• [Activity]:
From the first line to the last, restate every record word for word, leaving out the pictures.
--- --- ---
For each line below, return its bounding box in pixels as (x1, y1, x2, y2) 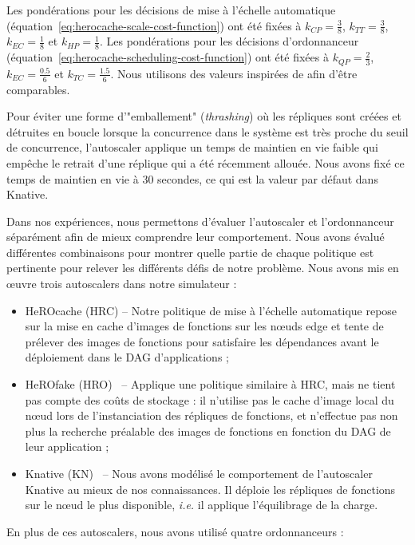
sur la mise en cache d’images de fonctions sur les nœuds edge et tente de (25, 318, 384, 334)
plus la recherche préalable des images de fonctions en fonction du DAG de (25, 422, 391, 439)
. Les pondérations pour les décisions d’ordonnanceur (99, 33, 359, 49)
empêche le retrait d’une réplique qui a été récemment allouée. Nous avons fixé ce (6, 154, 405, 171)
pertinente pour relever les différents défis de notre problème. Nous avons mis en (6, 259, 399, 276)
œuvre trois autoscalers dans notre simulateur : (6, 275, 237, 292)
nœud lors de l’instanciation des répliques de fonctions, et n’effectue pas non (25, 407, 398, 424)
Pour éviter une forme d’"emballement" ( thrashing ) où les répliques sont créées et (6, 108, 401, 124)
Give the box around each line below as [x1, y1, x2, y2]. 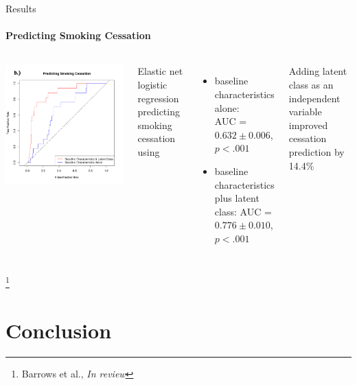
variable [288, 104, 322, 119]
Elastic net [137, 64, 183, 78]
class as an [288, 77, 334, 91]
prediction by [288, 144, 345, 159]
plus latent [214, 191, 260, 205]
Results [5, 1, 36, 15]
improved [288, 117, 328, 132]
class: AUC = [214, 204, 272, 218]
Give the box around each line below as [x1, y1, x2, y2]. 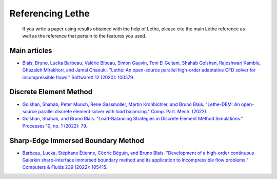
--- --- ---
• [Output of the exercise]:
For each line below, return its bounding box in pixels as (x1, y1, x2, y2) 
sur la mise en cache d’images de fonctions sur les nœuds edge et tente de (25, 318, 384, 334)
plus la recherche préalable des images de fonctions en fonction du DAG de (25, 422, 391, 439)
. Les pondérations pour les décisions d’ordonnanceur (99, 33, 359, 49)
empêche le retrait d’une réplique qui a été récemment allouée. Nous avons fixé ce (6, 154, 405, 171)
pertinente pour relever les différents défis de notre problème. Nous avons mis en (6, 259, 399, 276)
œuvre trois autoscalers dans notre simulateur : (6, 275, 237, 292)
nœud lors de l’instanciation des répliques de fonctions, et n’effectue pas non (25, 407, 398, 424)
Pour éviter une forme d’"emballement" ( thrashing ) où les répliques sont créées et (6, 108, 401, 124)
Give the box around each line below as [x1, y1, x2, y2]. 
variable [288, 104, 322, 119]
Elastic net [137, 64, 183, 78]
class as an [288, 77, 334, 91]
prediction by [288, 144, 345, 159]
plus latent [214, 191, 260, 205]
Results [5, 1, 36, 15]
improved [288, 117, 328, 132]
class: AUC = [214, 204, 272, 218]
Give the box around each line below as [x1, y1, x2, y2]. 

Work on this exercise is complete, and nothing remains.